(EXCERPTED DATA begins)
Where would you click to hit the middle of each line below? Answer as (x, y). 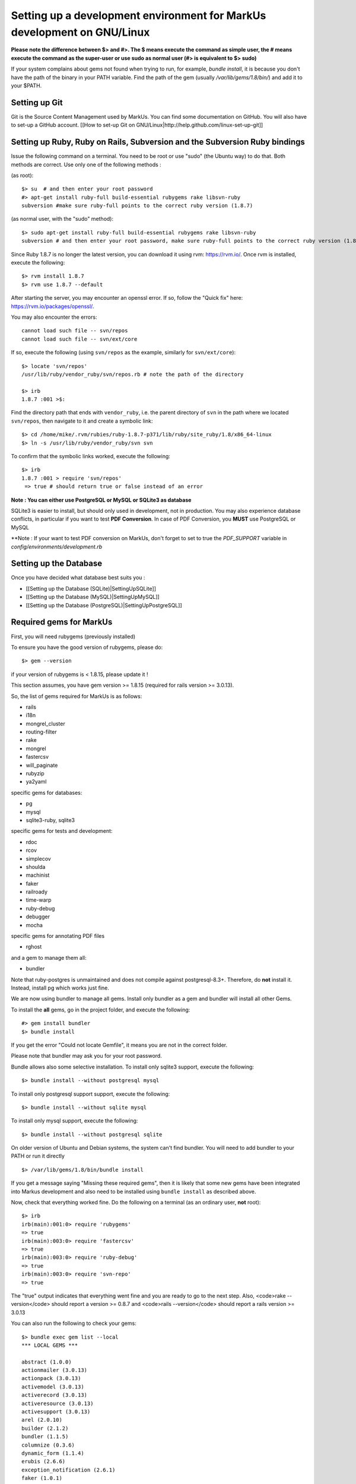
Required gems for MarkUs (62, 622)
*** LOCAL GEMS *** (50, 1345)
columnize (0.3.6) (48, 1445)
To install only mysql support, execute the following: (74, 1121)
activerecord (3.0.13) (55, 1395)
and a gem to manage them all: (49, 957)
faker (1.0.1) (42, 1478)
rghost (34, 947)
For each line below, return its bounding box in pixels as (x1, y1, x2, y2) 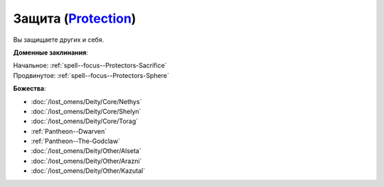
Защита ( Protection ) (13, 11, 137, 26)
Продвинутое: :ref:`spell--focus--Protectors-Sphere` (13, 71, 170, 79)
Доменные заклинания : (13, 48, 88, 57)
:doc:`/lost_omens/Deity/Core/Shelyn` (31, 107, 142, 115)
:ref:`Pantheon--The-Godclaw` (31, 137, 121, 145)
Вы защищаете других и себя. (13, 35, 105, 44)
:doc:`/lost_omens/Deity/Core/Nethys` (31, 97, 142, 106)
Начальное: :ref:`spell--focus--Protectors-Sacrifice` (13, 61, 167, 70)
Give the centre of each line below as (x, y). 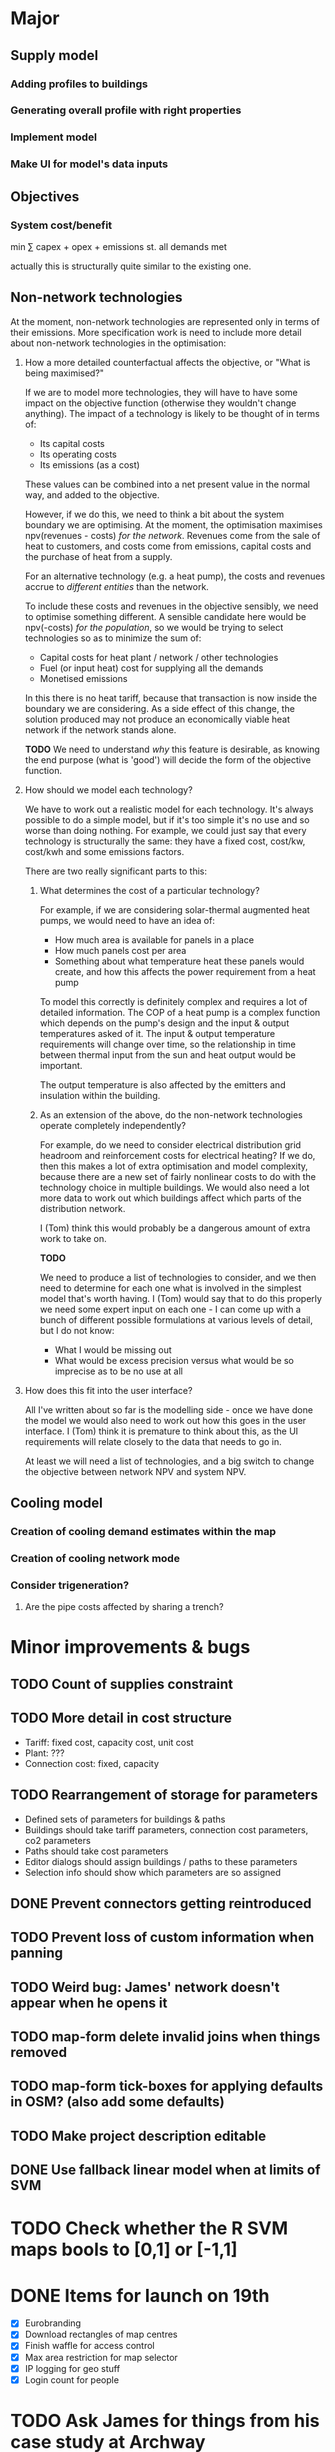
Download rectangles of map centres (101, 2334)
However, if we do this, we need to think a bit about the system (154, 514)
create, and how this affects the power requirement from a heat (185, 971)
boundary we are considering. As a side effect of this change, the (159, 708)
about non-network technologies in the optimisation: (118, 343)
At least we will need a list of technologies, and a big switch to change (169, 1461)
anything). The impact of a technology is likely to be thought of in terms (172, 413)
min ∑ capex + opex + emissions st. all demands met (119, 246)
(EXCERPTED DATA ends)
(EXCERPTED DATA begins)
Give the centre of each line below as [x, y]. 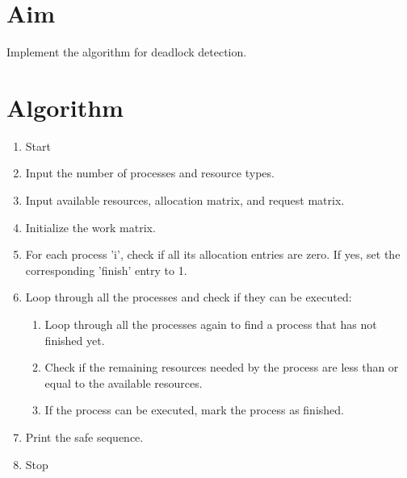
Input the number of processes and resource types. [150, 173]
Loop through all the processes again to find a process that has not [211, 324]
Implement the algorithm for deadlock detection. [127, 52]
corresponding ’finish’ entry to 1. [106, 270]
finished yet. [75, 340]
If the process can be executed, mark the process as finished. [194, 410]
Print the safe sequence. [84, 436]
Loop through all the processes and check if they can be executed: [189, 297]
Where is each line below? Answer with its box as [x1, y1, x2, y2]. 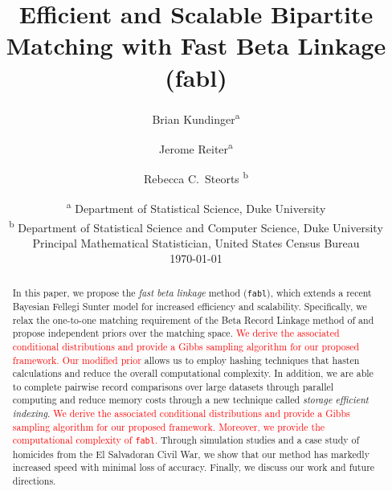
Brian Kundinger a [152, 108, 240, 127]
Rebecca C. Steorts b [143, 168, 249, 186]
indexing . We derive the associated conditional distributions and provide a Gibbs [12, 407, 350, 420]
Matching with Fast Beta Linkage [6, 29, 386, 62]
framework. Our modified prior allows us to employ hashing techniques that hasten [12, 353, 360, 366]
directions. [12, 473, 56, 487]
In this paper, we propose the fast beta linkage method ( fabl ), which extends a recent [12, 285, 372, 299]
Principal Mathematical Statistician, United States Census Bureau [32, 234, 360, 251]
(EXCERPTED DATA ends)
_PROBLEM DESCRIPTION:_ Return the span of lines in the data above that opens at the line with "However, if we" and closes at the line with "min ∑ capex", exactly, ends included, nothing else.

_RESULT:_
However, if we do this, we need to think a bit about the system (154, 514)
create, and how this affects the power requirement from a heat (185, 971)
boundary we are considering. As a side effect of this change, the (159, 708)
about non-network technologies in the optimisation: (118, 343)
At least we will need a list of technologies, and a big switch to change (169, 1461)
anything). The impact of a technology is likely to be thought of in terms (172, 413)
min ∑ capex + opex + emissions st. all demands met (119, 246)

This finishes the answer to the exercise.